Kapak fişlerini IDE reaksiyonu ile oda sıcaklığında 15 dakika inkübe edin. Bir XPBS ile üç kez yıkayın ve son yıkamada mikroskop altında daha önce olduğu gibi 30 ila 60 dakika inkübe edin. MT DNA etiketlemesini kontrol edin, DPI içeren bir ANTIFA montaj ortamı ile cam slaytlara başarıyla boyanmış nöronları monte edin, burada gösterilen, tipik olarak analiz için kullanılan embriyonik ve yetişkin dorsal kök ganglion nöronlarının temsili diferansiyel girişim kontrast görüntüleridir.
Bu şematik diyagramlar, EDU'yu MTD NA'da yeşil bir floresan sinyaliyle etiketleme prosedürünü temsil eder. Mitotik olarak aktif F 11 nöroblastom hücreleri, pozitif bir kontrol görevi görür ve parlak alan üzerine yerleştirilmiş bu temsili floresan görüntülerde nükleer ve mitokondriyal DNA'ya dahil edilen EDU'nun etiketleme modelini gösterir. Yeşil punktat sinyalleri, hem embriyonik hem de yetişkin dorsal kök ganglion nöronlarının yeni sentezlenmiş M-D-D-N-A'sına dahil edilen güçlendirilmiş EDU sinyalini gösterir.
EDU etiketleme prosedürü, kırmızı renkte nörofilament gibi nöronal belirteçlerin müteakip immünofloresan boyanmasına izin verir. Bu şematik diyagramlar, EDU ve MTD NA'yı kırmızı bir floresan sinyalle etiketleme prosedürünü temsil eder. Mitotik olarak aktif F 11 nöroblastom hücreleri, pozitif bir kontrol görevi görür ve nükleer ve mitokondriyal DNA'ya dahil edilen EDU'nun etiketleme modelini gösterir.

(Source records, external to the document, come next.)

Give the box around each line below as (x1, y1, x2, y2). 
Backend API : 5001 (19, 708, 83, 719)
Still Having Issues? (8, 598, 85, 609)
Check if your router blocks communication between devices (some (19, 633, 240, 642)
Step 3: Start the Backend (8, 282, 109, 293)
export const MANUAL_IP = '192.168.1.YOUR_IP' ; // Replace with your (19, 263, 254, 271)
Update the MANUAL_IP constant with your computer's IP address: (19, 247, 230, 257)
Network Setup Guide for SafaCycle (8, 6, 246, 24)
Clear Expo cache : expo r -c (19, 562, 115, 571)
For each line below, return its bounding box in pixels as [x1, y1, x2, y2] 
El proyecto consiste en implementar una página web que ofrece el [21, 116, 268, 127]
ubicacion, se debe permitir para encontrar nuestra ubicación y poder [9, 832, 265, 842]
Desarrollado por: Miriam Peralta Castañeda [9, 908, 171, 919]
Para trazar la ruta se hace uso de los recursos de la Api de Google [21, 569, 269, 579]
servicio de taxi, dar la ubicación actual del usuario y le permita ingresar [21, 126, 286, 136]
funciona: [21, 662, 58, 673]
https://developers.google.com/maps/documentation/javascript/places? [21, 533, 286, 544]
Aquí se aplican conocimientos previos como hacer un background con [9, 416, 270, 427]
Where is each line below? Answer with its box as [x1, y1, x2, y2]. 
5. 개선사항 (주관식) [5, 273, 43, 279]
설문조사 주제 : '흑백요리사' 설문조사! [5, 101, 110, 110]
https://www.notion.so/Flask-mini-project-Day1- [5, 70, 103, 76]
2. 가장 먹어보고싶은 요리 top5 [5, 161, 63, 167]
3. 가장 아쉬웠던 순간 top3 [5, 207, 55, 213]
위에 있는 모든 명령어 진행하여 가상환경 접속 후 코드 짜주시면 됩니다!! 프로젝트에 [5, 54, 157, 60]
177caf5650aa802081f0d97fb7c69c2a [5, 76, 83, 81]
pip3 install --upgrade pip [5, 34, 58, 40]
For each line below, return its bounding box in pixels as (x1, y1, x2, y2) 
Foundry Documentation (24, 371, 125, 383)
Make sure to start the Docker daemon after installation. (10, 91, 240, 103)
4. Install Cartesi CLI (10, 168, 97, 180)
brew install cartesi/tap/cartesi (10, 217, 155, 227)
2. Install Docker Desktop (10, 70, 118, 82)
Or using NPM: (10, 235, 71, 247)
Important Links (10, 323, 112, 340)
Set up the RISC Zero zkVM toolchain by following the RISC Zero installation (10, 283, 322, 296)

Bu şematik diyagram, BRDU'yu yeni sentezlenmiş M-T-D-N-A'da yeşil veya kırmızı bir floresan sinyali ile etiketleme prosedürünü temsil eder. Bu prosedürü denerken, MT DNA etiketlemesini görselleştirmek için amplifikasyon adımlarına geçmeden önce başarılı EDU etiketlemesini ve hücre çekirdeklerini kontrol etmek için mitotik olarak aktif hücreler kullanarak kontrolleri çalıştırmayı unutmamak önemlidir. Mitokondri DNA sentezinin nöronların veya nöronal bölmelerin belirli alt popülasyonlarında nasıl düzenlendiği gibi ek soruları yanıtlamak için standart immünofloresan gibi diğer yöntemler de gerçekleştirilebilir.
Nörolojik durumlar.
Bu çalışma, kültürlenmiş nöronlarda yeni sentezlenen mitokondriyal DNA'yı (mtDNA) etiketlemek için yeni bir teknik sunarak mtDNA replikasyonunun görselleştirilmesini sağlar. Yöntem, mtDNA biyogenezinin nöronal alt hücresel bölmelerdeki çözümlenmesine içgörü sağlamak için EdU inkorporasyonu ile tiramid sinyal amplifikasyonunu birleştirir.